Garbrecht felt the cold rising in his throat. It’s going to be worse, he thought, worse than I expected.
“… promising career in the army until the unfortunate accident at Stalingrad,” Seedorf was saying brightly, “loyal, dependable, et cetera; there is really no need to go into it at this moment, is there?”
“No,” said Garbrecht, “none at all.” He stood up. “If it is all the same to you, I prefer not to be reminded of any of it. That is all past and, I hope, it will soon all be forgotten.”
Seedorf giggled. “Now, now,” he said. “There is no need to be so cautious with me. To a person like you or me,” he said, with a wide, genial gesture, “it is never forgotten. To a person who has said the things we have said, who did the things we have done, for so many years, a paid Party official, a good soldier, a good German …”
“I am not interested any more,” Garbrecht said loudly but hopelessly, “in being what you call a good German.”
“It is not a question,” Seedorf said, smiling widely and dousing his cigarette, “of what you are interested in, Lieutenant. I beg your pardon. It is a question of what must be done. Simply that.”
“I am not going to do anything,” said Garbrecht.
“I beg your pardon once more.” Seedorf rocked happily back and forth on the edge of the desk. “There are several little things that you can be very useful doing. I beg your pardon, you will do them. You work for the Russians, collecting information in the American zone. A useful fellow. You also work for the Americans, collecting information in the Russian zone.” Seedorf beamed at him. “A prize!”

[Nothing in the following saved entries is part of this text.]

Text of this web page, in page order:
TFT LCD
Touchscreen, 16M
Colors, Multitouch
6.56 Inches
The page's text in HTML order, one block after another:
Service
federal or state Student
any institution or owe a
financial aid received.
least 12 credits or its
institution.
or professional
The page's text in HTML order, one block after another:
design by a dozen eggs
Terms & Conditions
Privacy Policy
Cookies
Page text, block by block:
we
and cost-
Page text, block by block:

Garbrecht started to deny it, then shrugged wearily. There might be a way out, but denial certainly was not it.
“We, too, several of us, maybe more than several, could use a little information.” Seedorf’s voice had grown harder, and there was only an echo of jollity left in it, like the sound of laughter dying down a distant alley on a cold night. “We are not as large an organization at the moment as the Russians; we are not as well equipped for the time being, as the Americans … but we are even more … more …” He chuckled as he thought of the word … “Curious. And more ambitious.”
There was silence in the room. Garbrecht stared heavily at the pale, fat head outlined against the broken mirror with its insane, multiplied reflections. If he were alone, Garbrecht knew he would bend his head and weep, as he did so often, without apparent reason, these days.

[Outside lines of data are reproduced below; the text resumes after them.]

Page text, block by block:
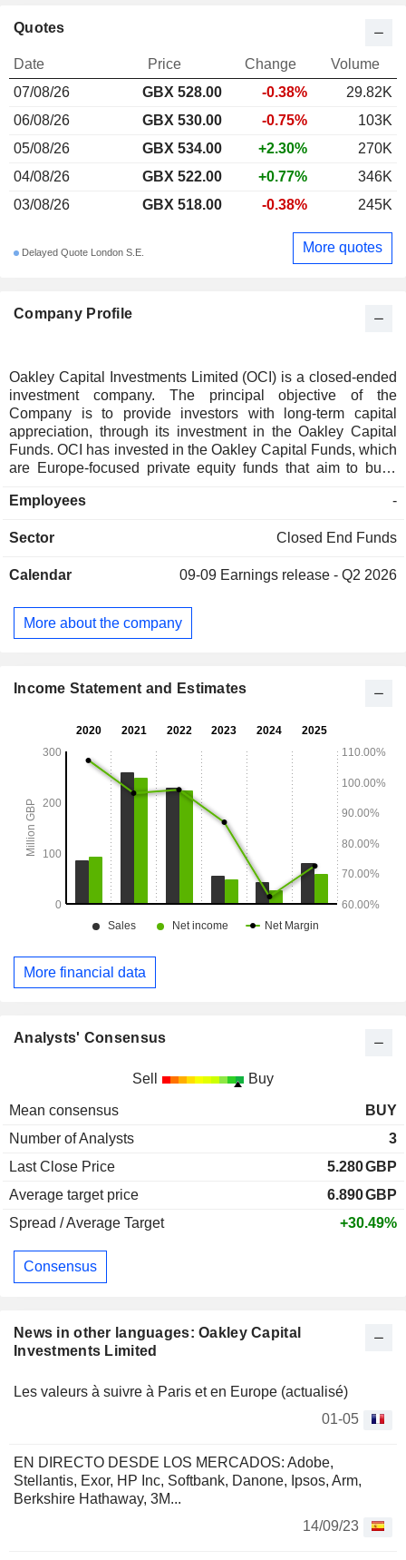
News in other languages: Oakley Capital
Investments Limited
Les valeurs à suivre à Paris et en Europe (actualisé)
01-05
EN DIRECTO DESDE LOS MERCADOS: Adobe,
Stellantis, Exor, HP Inc, Softbank, Danone, Ipsos, Arm,
Berkshire Hathaway, 3M...
14/09/23
Company Profile
Oakley Capital Investments Limited (OCI) is a closed-ended
investment company. The principal objective of the
Company is to provide investors with long-term capital
appreciation, through its investment in the Oakley Capital
Funds. OCI has invested in the Oakley Capital Funds, which
are Europe-focused private equity funds that aim to build
primarily in the technology, consumer, education and
Oakley Capital Private Equity L.P. It invests in Fund II
II-A L.P., Oakley Capital Private Equity II-B L.P. and Oakley
OCPE III Master L.P., Oakley Capital Private Equity III-A L.P.,
Oakley Capital Private Equity III-B L.P. and Oakley Capital
Employees -
Sector Closed End Funds
Calendar 09-09 Earnings release - Q2 2026
More about the company
Quotes
Date Price Change
Volume
07/08/26
GBX 528.00 -0.38%
29.82K
06/08/26
GBX 530.00 -0.75%
103K
05/08/26
GBX 534.00 +2.30%
270K
04/08/26
GBX 522.00 +0.77%
346K
03/08/26
GBX 518.00 -0.38% 245K
Delayed Quote London S.E. More quotes
Income Statement and Estimates
More financial data
Analysts' Consensus
Sell Buy
Mean consensus
BUY
Number of Analysts
3
Last Close Price
5.280GBP
Average target price
6.890GBP
Spread / Average Target
+30.49%
Consensus

“Why don’t you stop?” he asked heavily. “What’s the sense? How many times do you have to be beaten?”
Seedorf grinned. “One more time, at least,” he said. “Is that a good answer?”
“I won’t do it,” Garbrecht said. “I’ll give the whole thing up. I don’t want to get involved any more.”
“I beg your pardon,” said Seedorf happily, “you will give up nothing. It is terrible for me to talk to a man who gave his arm for the Fatherland this way,” he said with a kind of glittering facsimile of pity, “but I am afraid the Russians would be told your correct name and Party position from 1934 on, and they would be told of your affiliations with the Americans, and they would be told of your job as adjutant to the commanding officer of Maidanek concentration camp in the winter of 1944, when several thousand people died by orders with your name on them.…”
Seedorf drummed his heels softly and cheerfully against the desk. “They have just really begun on their war trials … and these new ones will not run ten months, Lieutenant. I beg your pardon for talking this way, and I promise you from now on, we will not mention any of these matters again.” He jumped up and came across the room in his swift, round walk. “I know how you feel,” he said softly. “Often, I feel the same way. Quit. Quit now, once and for all. But it is not possible to quit. In a little while you will see that and you will be very grateful.”
“What is it?” Garbrecht said. “What is it that you want me to do?”
“Just a little thing,” Seedorf said. “Nothing at all, really. Merely report here every week and tell me what you have told the Russians and the Americans and what they have told you. Fifteen minutes a week. That’s all there is to it.”